武光这回召见她,既没提起翰林院的风波也没谈中秋宴,反而说得都是一些不足道的小事。
他望着叶青玄,似是淡淡想起来:“你有日子没出京了。”
叶青玄后颈一凉。作为大周的采诗官,在立国之初体察民情、休养生息,到各地民间采集民风民俗,这才是她的本职,在翰林院里不过是个挂职。去年,她亲自出巡过均州、丽州数地,成立了鉴乐司。
自然,采诗只作为表面功夫,她每次出巡都有武光授意,就像在卫城的时候一样,其后还另有隐情。最近武光没再跟她安排差事,所以出京采诗的任务就交给下面的属官去做了。
武光从御案前捻起了一页纸,缓缓道:“这首诗是你的属下递上来的。”
叶青玄闷头咬牙:“是。”
武光眉眼悠悠,一抬眼道:“他们算是你的门客吗?”
叶青玄刷地一下抬了头,与武光对上视线,又垂下。“只是我向温相引荐的人才。”
的确如此,她每碰见好苗子,年纪小的就带在身边养着,譬如薛彤,年龄稍大的、更甚已经中过科举后郁郁不得志的,就托人推荐给方循。反正这世道的不公她是见过的,有些时候,只是差了一阵东风。至于风停以后片叶落在哪里,那就看人的造化了。
她心底知道武光之所以器重自己,一是因为能力,二是因为她没有家世靠山,只能依附皇权。故而这些年来,虽表面上风流潇洒,她也一直谨小慎微,极少言朝政大事,写诗、喝酒、赏月、爬到树梢上摘花,就是她的美名背后的一切了。这样的生活看似美好,却是很脆弱的。
“嗯。”武光道,“温相那么信任你,凡是你推荐的人,都委以恰当职务,也不避讳。每逢佳节喜宴,总不会忘了你。”
鉴乐司里的人确实有不少是她推荐给温颂声的人选,温颂声也照批了,那还不是因为当采诗官的钱少事多还辛劳,哪个世家子弟愿意干?
但武光这话的意思,她听表层意思,是敲打她有攀结羽翼之嫌,哪怕她是会错了意也不敢不回应。
“陛下可冤枉臣了。”叶青玄俯身道,“我谁家的酒筵都跟着吃,一视同仁。”
武光盯着她看了一会儿,突然笑出声。
“卿倒是表里如一。”
叶青玄闷头道:“内省不疚,无恶于志(1)。”
武光背过身,突然话锋一转:“张秋凛在榆州写的那篇《驳赫公文昌圣眷集序千言书》,朕早就看过了,等了两天,没见你反应,才召你过来看看。”

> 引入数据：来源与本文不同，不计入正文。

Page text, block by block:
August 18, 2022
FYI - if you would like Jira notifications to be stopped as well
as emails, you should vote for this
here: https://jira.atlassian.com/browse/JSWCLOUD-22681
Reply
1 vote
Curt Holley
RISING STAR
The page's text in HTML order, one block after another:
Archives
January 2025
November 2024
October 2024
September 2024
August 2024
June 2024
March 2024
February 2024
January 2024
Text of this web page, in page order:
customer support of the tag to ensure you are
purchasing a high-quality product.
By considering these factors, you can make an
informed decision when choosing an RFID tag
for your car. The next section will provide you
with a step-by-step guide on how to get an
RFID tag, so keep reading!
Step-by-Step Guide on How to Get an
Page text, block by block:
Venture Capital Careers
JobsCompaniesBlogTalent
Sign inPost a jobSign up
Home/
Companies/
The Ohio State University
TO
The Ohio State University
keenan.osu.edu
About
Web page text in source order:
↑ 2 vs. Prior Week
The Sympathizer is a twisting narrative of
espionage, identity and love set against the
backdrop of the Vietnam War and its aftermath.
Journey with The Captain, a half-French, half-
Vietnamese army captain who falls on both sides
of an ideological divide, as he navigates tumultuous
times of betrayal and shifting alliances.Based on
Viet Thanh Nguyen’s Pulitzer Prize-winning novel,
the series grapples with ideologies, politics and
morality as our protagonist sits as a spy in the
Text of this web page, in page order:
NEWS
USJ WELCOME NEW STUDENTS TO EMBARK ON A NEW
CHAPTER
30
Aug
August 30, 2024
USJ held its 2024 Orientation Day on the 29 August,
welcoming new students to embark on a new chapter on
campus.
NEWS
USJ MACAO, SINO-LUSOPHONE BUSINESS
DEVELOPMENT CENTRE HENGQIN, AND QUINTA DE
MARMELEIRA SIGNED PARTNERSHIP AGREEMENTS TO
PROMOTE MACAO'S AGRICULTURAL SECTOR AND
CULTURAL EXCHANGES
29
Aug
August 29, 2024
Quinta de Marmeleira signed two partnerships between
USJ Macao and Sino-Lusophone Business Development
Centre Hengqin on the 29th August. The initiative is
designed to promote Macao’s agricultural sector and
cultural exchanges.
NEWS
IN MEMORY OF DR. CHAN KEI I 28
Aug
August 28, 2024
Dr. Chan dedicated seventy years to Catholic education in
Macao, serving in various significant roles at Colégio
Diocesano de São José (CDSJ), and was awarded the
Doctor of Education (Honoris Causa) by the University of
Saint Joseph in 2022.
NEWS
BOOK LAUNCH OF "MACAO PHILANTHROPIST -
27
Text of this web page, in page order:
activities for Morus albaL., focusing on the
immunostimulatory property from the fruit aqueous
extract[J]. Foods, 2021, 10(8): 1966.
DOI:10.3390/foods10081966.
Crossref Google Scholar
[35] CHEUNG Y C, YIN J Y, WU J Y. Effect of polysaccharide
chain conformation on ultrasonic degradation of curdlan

叶青玄立刻从袖中抽出来刚写好的文稿。“臣私下有写过驳文,但不知,陛下对此是何意……”
武光接过去看后,眉心逐渐舒展,甚至还带了笑意。
大殿上紧张的气氛,不知不觉纾缓开来。
“朕还以为你的少年才性已经在京城官场里消磨了,如今一看,是朕多虑了。
武光把叶青玄的回信收起来,放置在张秋凛那卷长文的旁边,没了要还给她的意思。他垂着目光,望着殿内极年轻之人,赫然道:“你去替朕磨磨她吧。”
叶青玄愣着抬头:……啊?
*
朝廷采诗官叶青玄,乘江而行,月末至榆州。
这时候她已经声名远播,堪当天下第一风流文士。榆州自古是一片文脉昌盛的地方,听说朝廷派了叶青玄到这里来,纷纷登门迎贺……并且自荐。

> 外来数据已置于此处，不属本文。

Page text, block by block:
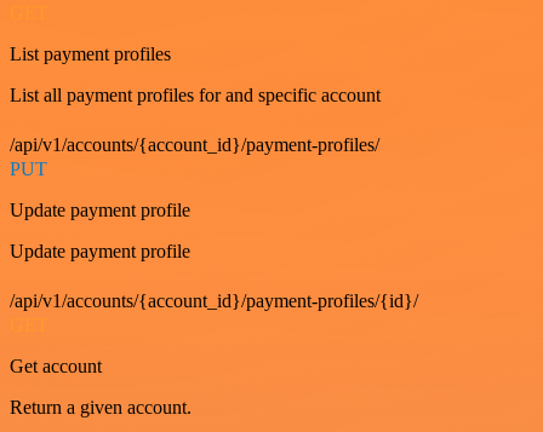
List payment profiles
List all payment profiles for and specific account
/api/v1/accounts/{account_id}/payment-profiles/
PUT
Update payment profile
Update payment profile
/api/v1/accounts/{account_id}/payment-profiles/{id}/
GET
Get account
Return a given account.
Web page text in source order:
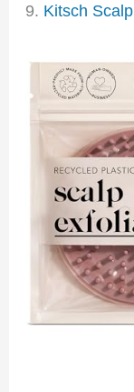
9. Kitsch
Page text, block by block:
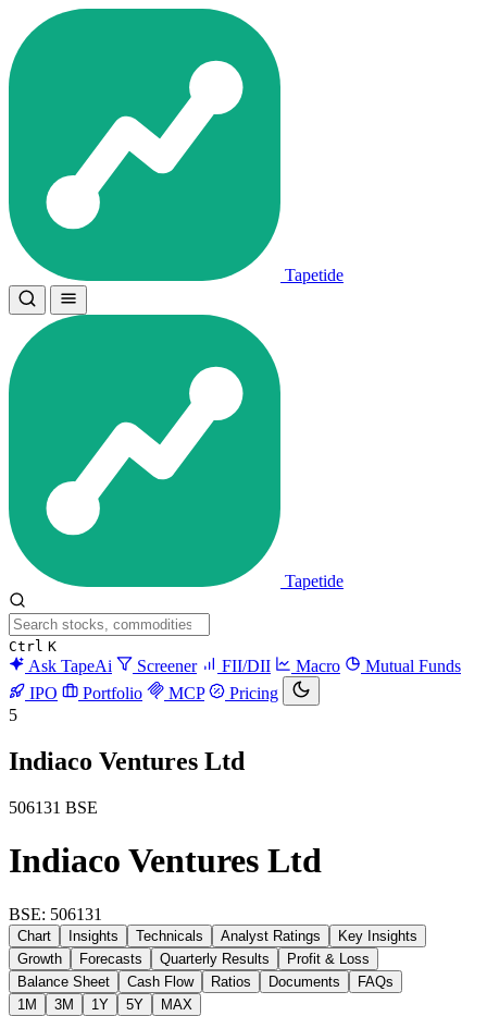
Tapetide
Tapetide
Ctrl K
Ask TapeAi Screener FII/DII Macro
Mutual Funds
IPO
Portfolio MCP
Pricing
5
Indiaco Ventures Ltd
506131 BSE
Indiaco Ventures Ltd
BSE: 506131
Chart Insights Technicals Analyst Ratings
Key Insights
Growth
Forecasts Quarterly Results
Profit & Loss
Balance Sheet
Cash Flow Ratios Documents
FAQs
1M
3M 1Y 5Y MAX
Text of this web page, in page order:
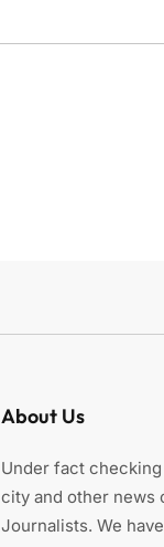
About Us
Under fact
city and other news
Journalists. We
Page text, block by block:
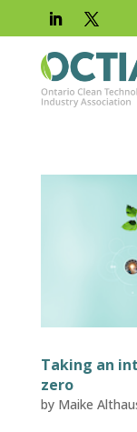
Taking an
zero
by Maike
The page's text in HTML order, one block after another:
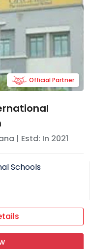
| Estd: In 2021
Official Partner
Schools
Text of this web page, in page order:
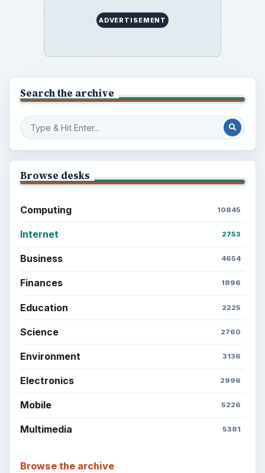
ADVERTISEMENT
Search the archive
Browse desks
Computing 10845
Internet 2753
Business 4654
Finances 1896
Education 2225
Science 2760
Environment 3136
Electronics 2996
Mobile 5226
Multimedia 5381
Browse the archive

叶青玄连续访了三座城,第一次体会到什么叫收礼收到头痛。深夜里,她一边轻点白天都见了谁收了什么东西,一边列单子,万一以后要上奏亦有据可依。
有谁记得她来采集的是民歌,探访的是民生民情。据所载,榆州商业发达,文人可凭一技之长营生,舞文弄墨的上至权贵下至平民,参差冗杂,就连渔人唱得歌谣都是词人润色过的。

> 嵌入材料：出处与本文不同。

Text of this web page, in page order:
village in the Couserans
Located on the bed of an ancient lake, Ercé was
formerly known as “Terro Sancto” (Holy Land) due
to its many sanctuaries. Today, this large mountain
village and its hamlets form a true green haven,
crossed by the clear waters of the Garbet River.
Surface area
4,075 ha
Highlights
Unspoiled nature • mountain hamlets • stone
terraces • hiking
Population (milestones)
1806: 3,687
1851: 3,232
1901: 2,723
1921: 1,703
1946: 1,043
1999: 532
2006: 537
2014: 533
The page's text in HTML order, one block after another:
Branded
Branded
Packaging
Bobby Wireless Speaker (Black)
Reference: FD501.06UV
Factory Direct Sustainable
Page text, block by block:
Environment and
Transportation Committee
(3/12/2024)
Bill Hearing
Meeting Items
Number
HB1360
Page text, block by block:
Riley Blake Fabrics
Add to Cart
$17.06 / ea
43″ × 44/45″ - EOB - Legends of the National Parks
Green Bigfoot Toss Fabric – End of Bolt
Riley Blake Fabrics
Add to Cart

她在一阵忙乱中抵达了尧州,都忘了怀着复杂的心思,等一回过神来,已经进了城。
这里是张秋凛的辖地。
叶青玄刚一进尧州就发觉了差别——这里怎么没人上门也没人送礼!
太!好!了!
于是,睡了一整天懒觉并在未时拖着薛彤去了一顿迟到早饭后,叶青玄开始思考一个紧要的问题。
她来到尧州,是否有必要去拜见当地长官?
按照本朝惯例,应该是要去的,但她实在不愿见那个人。
但是假如她没去,张秋凛计较起来,再写个什么东西骂她怎么办?再上疏到朝廷去怎么办?她还要脸呢。要谁说不至于,之前的事难道至于?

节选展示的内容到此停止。